──────── Records provided

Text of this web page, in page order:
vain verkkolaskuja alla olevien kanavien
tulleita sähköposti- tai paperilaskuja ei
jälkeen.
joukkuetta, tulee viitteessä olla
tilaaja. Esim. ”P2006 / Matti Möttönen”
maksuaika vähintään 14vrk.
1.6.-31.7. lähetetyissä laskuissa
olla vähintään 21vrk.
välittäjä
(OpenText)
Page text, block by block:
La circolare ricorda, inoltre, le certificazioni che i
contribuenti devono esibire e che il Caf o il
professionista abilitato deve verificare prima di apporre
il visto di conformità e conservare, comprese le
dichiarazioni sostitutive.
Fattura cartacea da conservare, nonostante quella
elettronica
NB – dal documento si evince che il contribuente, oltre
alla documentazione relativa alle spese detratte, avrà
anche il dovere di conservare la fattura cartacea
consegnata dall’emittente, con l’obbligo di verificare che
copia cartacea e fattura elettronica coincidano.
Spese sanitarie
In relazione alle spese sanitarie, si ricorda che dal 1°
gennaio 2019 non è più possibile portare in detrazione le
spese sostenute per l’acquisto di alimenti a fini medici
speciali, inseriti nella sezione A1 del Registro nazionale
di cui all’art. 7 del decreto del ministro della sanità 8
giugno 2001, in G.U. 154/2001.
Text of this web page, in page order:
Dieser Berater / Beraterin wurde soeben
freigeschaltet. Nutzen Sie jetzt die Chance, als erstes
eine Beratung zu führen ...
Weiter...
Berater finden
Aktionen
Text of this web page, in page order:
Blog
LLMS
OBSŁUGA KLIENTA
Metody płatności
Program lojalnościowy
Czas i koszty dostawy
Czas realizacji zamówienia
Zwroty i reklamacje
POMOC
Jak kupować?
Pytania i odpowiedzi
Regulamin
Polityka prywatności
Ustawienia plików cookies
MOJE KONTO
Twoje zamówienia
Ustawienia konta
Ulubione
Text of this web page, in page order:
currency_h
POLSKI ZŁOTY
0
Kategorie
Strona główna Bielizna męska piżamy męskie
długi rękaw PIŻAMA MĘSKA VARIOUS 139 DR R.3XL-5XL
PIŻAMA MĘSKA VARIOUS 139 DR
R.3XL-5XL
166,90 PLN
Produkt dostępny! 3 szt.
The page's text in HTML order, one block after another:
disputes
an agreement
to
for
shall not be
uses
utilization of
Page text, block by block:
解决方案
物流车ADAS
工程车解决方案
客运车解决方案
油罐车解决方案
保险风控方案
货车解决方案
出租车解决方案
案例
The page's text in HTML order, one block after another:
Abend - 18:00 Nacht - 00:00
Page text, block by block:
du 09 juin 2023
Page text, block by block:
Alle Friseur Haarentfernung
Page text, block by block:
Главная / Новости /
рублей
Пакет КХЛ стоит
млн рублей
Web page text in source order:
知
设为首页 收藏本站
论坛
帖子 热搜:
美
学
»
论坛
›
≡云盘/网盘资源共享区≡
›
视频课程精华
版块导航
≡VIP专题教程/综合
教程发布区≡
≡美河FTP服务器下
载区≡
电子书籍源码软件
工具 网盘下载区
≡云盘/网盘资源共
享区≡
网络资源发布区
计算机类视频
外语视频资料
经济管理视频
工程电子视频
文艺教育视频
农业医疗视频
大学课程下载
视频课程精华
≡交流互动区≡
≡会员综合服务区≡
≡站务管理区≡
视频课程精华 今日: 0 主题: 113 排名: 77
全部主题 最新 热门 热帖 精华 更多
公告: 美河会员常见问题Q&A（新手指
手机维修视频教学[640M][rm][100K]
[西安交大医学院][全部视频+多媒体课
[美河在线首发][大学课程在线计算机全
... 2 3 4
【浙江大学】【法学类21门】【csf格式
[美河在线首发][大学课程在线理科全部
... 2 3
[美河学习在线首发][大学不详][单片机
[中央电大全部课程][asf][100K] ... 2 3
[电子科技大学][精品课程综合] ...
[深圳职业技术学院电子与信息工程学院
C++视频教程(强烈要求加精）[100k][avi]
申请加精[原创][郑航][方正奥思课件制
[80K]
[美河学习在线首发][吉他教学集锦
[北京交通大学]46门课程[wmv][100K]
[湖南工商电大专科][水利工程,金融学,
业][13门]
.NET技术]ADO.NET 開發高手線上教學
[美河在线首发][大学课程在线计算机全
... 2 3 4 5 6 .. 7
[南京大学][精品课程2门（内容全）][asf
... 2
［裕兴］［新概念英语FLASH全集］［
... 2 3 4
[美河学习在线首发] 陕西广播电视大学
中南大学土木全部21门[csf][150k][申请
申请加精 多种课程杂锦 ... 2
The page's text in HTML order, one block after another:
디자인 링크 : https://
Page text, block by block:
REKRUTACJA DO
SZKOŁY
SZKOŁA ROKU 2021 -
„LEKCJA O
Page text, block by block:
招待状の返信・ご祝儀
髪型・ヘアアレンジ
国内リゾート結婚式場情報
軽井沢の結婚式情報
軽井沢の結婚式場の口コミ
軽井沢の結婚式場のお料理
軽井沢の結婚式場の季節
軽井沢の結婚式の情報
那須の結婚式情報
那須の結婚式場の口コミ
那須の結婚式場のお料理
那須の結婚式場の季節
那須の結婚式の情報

────────────────

--- What the task asks ---
Looking at the records above, state the number of lines where the word "PIŻAMA" occurs, and write nothing beyond it.

--- Answer for this exercise ---
2